O que preciso saber antes de comprar um pet? Entenda
Ao optar pela compra de um cão ou gato, o consumidor precisa compreender como o bem-estar dos animais devem ser garantidos
O Brasil possui 167,6 milhões de pets, de acordo com um levantamento realizado pela Associação Brasileira da Indústria de Produtos para Animais de Estimação (Abinpet). Desse total, 67,8 milhões são cães e 33,6 milhões são gatos. Diante desse cenário, muitos animais de estimação são adotados. No entanto, o país possibilita que pets também sejam vendidos em estabelecimentos autorizados. Para quem optar pela compra, é importante compreender como esse procedimento é regulamentado e como a segurança dos animais deve ser garantida.

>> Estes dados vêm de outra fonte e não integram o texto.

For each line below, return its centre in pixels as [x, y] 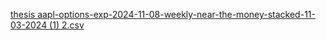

A compra e venda de cães e gatos engloba diversas normas, que buscam assegurar a saúde e o bem-estar do animal, a guarda responsável e os direitos do consumidor. Para isso, existem conjuntos de leis tanto federais quanto estaduais.
Carla Maria Figueiredo de Carvalho, médica-veterinária e coordenadora técnica do Conselho Regional de Medicina Veterinária do Estado de São Paulo (CRMV-SP), destaca, por exemplo, leis federais como: Código de Defesa do Consumidor; Lei de Crimes Ambientais; e Cadastro Nacional de Animais Domésticos.
Como um animal deve ser criado para venda?
Muitos animais adotados são de abrigos ou de resgates. Já o cão ou gato para venda é criado e desenvolvido em um canil ou gatil. Neste caso, Carla explica que os ambientes voltados para comercialização devem possuir alojamentos com infraestrutura compatível com o tamanho e porte de cada pet, bem como com a quantidade de animais.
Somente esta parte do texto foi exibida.